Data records
-=-=-

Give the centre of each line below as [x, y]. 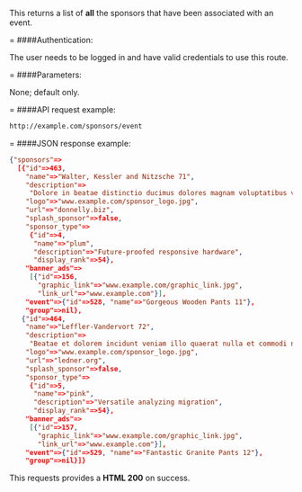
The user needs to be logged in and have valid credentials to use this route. [149, 57]
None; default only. [44, 92]
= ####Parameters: [46, 75]
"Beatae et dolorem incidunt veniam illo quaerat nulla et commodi [158, 344]
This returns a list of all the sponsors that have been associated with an [142, 13]
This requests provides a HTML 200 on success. [100, 478]
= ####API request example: [62, 110]
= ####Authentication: [51, 40]
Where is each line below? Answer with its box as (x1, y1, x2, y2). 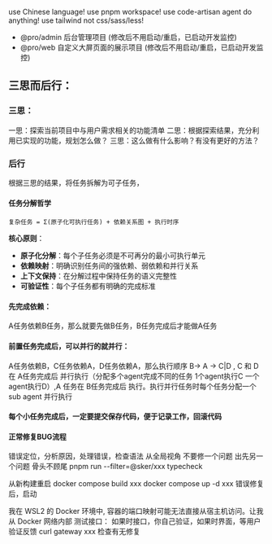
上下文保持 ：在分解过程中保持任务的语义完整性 (19, 271, 177, 281)
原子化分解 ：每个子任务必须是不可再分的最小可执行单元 (19, 251, 205, 261)
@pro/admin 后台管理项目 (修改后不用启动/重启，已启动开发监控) (19, 33, 237, 42)
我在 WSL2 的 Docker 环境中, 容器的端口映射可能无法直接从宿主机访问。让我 (8, 507, 264, 516)
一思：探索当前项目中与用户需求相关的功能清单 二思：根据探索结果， (8, 125, 238, 135)
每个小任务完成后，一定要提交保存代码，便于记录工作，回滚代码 (8, 411, 222, 422)
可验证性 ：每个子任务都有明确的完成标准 (19, 281, 156, 292)
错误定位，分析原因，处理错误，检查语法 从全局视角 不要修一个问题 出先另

-=-=-

**Directions**
Among the records, find every line holding the word "have" and copy it.

**Solution**
The user needs to be logged in and have valid credentials to use this route. [149, 57]
This returns a list of all the sponsors that have been associated with an [142, 13]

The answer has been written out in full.